当年六道这么说着的时候,如卫道士般环立在一旁的高大烛台上摇曳昏黄的烛光,映得他那张苍老而又异于常人且不甚好看的脸竟难得的柔和一片。


那时尚且年幼的自己,还不是后来的九尾天灾,更没有如今的冷眼旁观和暴力狠绝。


年幼的九尾,年幼的它,听着对方临终遗言般的话,登时就哭了出来。就像是被父亲抛弃的孩子,不知该如何独自面对这个陌生未知的世界,哭得不能自已。


本来,它对六道的话是深信不疑的,很长一段时间内。


而在这很长一段时间之后,它就只想对着天空竖起中指,然后说:六道,放,你,妈,的,狗,屁。


被那个死老头骗得有够惨。


等到回过神来的时候,查克拉已经变得粘稠似血,充斥于它体内的,尽是那些来源于人类的近乎疯狂的怨恨和不堪入目的丑恶,以至于再细微的负面情绪都能引起它的共鸣,将理智扯向崩塌的边缘。

不再年幼的九尾终究是变成了六道最不希望看见的样子。


暴虐的,狂躁的,嗜血的,不可一世目中无人狂妄自大。


一闭上眼,全都是负面的情绪在叫嚣。


人类的痛苦,悲伤,怨恨,嫉妒,求不得,爱别离,怨憎悔,这些的这些,将它构成,将它塑造。


所以,当那个嚣张的小鬼站在它的眼前扶着它的眼眶,自信地嘴角微扬沉声说着“终有一天,我也会将你眼中的怨恨彻底抹去”的时候,它差点怒极反笑。


不知天高地厚的小鬼。


九喇嘛是这样形容的,而守鹤听到这话时,忍不住支着下巴嘲讽道:“你不就是相中他这一点吗?”


嘁。


“被和尚*骗进壶里的你,没资格说老夫。

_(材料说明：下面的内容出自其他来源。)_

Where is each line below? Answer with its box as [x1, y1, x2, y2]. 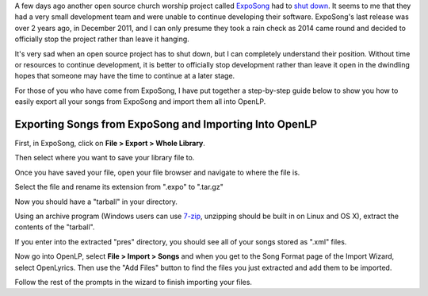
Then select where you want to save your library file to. [14, 153, 195, 163]
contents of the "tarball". [14, 222, 95, 232]
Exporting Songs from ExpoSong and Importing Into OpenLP [14, 117, 317, 131]
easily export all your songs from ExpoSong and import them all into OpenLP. [14, 97, 266, 106]
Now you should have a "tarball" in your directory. [14, 197, 178, 206]
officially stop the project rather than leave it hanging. [14, 34, 189, 44]
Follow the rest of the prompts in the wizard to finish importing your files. [14, 277, 253, 286]
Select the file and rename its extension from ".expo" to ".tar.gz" [14, 183, 224, 192]
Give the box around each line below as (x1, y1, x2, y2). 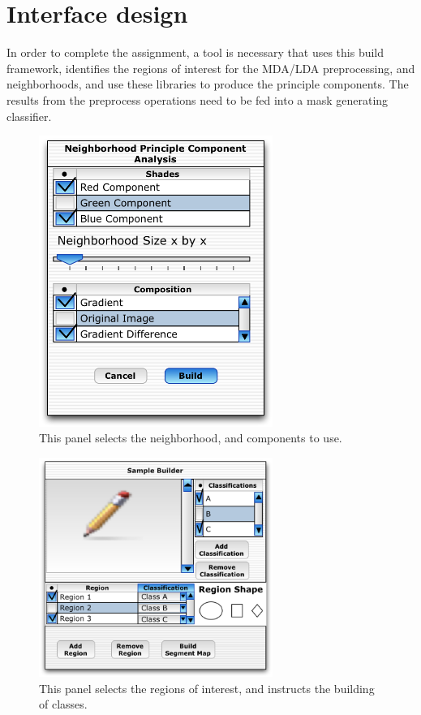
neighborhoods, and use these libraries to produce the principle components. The (6, 75, 409, 93)
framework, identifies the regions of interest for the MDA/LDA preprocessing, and (6, 59, 415, 76)
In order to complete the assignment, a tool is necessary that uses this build (6, 44, 384, 61)
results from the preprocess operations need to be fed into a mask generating (6, 91, 389, 108)
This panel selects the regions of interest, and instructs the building (39, 679, 375, 696)
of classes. (39, 696, 88, 713)
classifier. (6, 107, 52, 124)
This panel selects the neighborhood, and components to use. (39, 429, 342, 446)
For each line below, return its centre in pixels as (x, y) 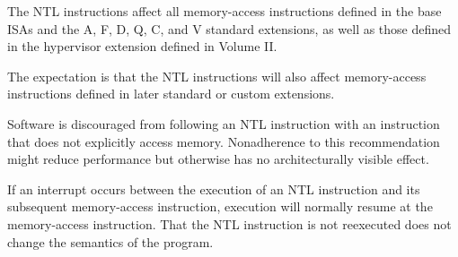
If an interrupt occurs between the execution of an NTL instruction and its (214, 188)
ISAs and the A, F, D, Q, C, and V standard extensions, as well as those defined (229, 28)
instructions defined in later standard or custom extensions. (171, 94)
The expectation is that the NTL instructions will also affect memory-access (217, 76)
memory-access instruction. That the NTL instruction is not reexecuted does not (229, 223)
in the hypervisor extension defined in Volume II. (142, 46)
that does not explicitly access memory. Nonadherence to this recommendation (224, 141)
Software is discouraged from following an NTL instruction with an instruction (224, 123)

”

[*守鹤的初任人柱力,临终前为了防止它暴走,将它封入壶中]


九喇嘛是极其厌恶人类的,比任何尾兽都要厌恶人类。


它极度厌恶人类呼唤自己的名字。


人类狡诈且表里不一。


人类弱小却极度贪婪。


这样的存在,没有资格呼唤它的名字。


弱小的力量和庞大的欲望完全不成比例,为此,无时无刻不在追求力量,不择手段的,不自量力的。


而它却从不需追求力量。


它的存在本身,就是力量的象征。


它厌恶人类,正如厌恶宇智波斑一样,正如厌恶它的每一任人柱力一样。


所以九尾从不透露自己的姓名,它不像其他的尾兽那样,在漫长而又痛苦的封印岁月中,需要有什么东西呼唤自己的名字,才能确认自己的存在并不只是查克拉的集合体,并不只是忍者的终极武器。


这些,九尾不需要。


即便是被宇智波操纵,它也尚存理智。


它很清楚自己是什么,想要什么,该怎么做。


九尾早已不去期待它幼时曾期待的。


但或许,它还是期待的,藏在灵魂最深处的期待。否则,当那小鬼第一次呼唤它的名字的时候,它也不会只是“嘁”了一声就了事。虽然有一瞬间很想咬死那只多嘴的猴子,毕竟这种意味深重的事情,从别人口中得知不就没有意义了吗!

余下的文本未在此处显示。